Ces objets sont placés dans l'ordre suivant:

La chemise est pliée de façon à couvrir toute la surface intérieure du sac; elle forme matelas sur le dos.

Au bas du sac, 6 pains de guerre, 1 boîte individuelle de conserve de viande assaisonnée, 1 boîte de potage salé, 1 sachet contenant 1 ration de sucre et café.

Au-dessus des vivres de réserve, le mouchoir, la trousse garnie, le savon, la courroie de sautoir, la paire de sous-pieds de rechange, le bonnet de police ou la calotte de coton pour ceux qui n'ont ni le béret ni le bonnet de police.

Si le corps n'a pas de voitures à vivres et à bagages, la veste serait pliée la doublure en dedans à plat sous la patelette.

Nota.—Le couteau à conserve (1 par 3 hommes) est porté dans le sac.

Les pitons à œil pour l'attache des fusils dans les wagons (1 par 4 fusils) et les vrilles (1 par 20 fusils) par les sous-officiers ou caporaux désignés à cet effet.

Les clefs à crampons à glace (clefs à pointe et à taraud) par les détenteurs gradés attachés aux équipages, (les conducteurs et ordonnances).

3o À l'extérieur du sac:

La chaussure de repos (dans un 2e étui-musette sur le haut du sac).
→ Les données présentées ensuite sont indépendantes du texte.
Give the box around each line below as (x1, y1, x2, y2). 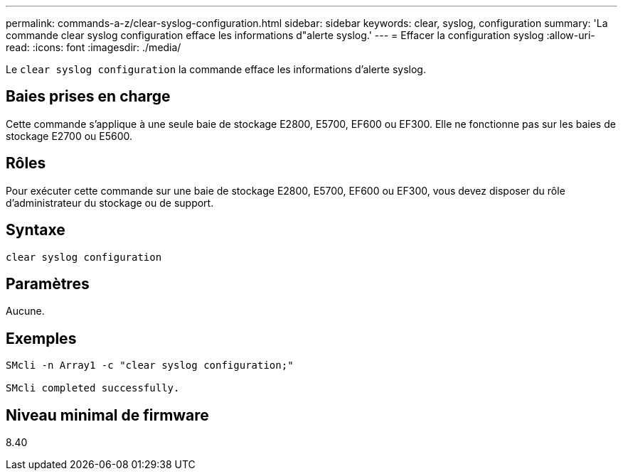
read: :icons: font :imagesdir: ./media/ (6, 41, 181, 53)
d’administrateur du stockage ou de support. (6, 196, 214, 209)
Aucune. (6, 305, 45, 318)
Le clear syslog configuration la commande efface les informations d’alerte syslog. (6, 63, 426, 75)
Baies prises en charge (6, 87, 171, 106)
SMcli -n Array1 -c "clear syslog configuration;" (6, 359, 294, 372)
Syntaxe (6, 221, 65, 239)
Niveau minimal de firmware (6, 406, 209, 424)

1 gamelle individuelle (au-dessus de l'étui à chaussures) légèrement inclinée en arrière le couvercle en-dessus[18].

Les ustensiles de campement qui sont:

Gamelles de campement 2 par escouade.
Marmites de campement 4 —
Seaux en toile 2 —
Moulin à café 1 pour 2 escouades.
Sacs à distribution 2 par escouade.

Ils sont placés:

La gamelle de campement la concavité tournée vers le sac;

La marmite de campement le couvercle en dessus de l'anse maintenue abaissée par la grande courroie du sac;

Le seau en toile à plat, le fond maintenu par la grande courroie qui passe sous les cordes en croix du fond du seau;

Le moulin à café dans la gamelle individuelle dont le couvercle est placé en dessous[19];

Le sac à distribution[20] plié et placé sur le dessus du sac;

Lanterne de cantonnement, 1 par escouade, portée par les caporaux sur la face postérieure du havresac;

2 jeux de brosses par escouade (brosse à habit, double à chaussures, 1 brosse boutons, brosse d'armes);

Placer la brosse qu'un homme a dans les chaussures de repos;

Hachette, 1 par 8 hommes.

4o Dans les cartouchières:

11 paquets de 8 cartouches; soit 4 paquets par cartouchière de devant et 3 à celle de derrière.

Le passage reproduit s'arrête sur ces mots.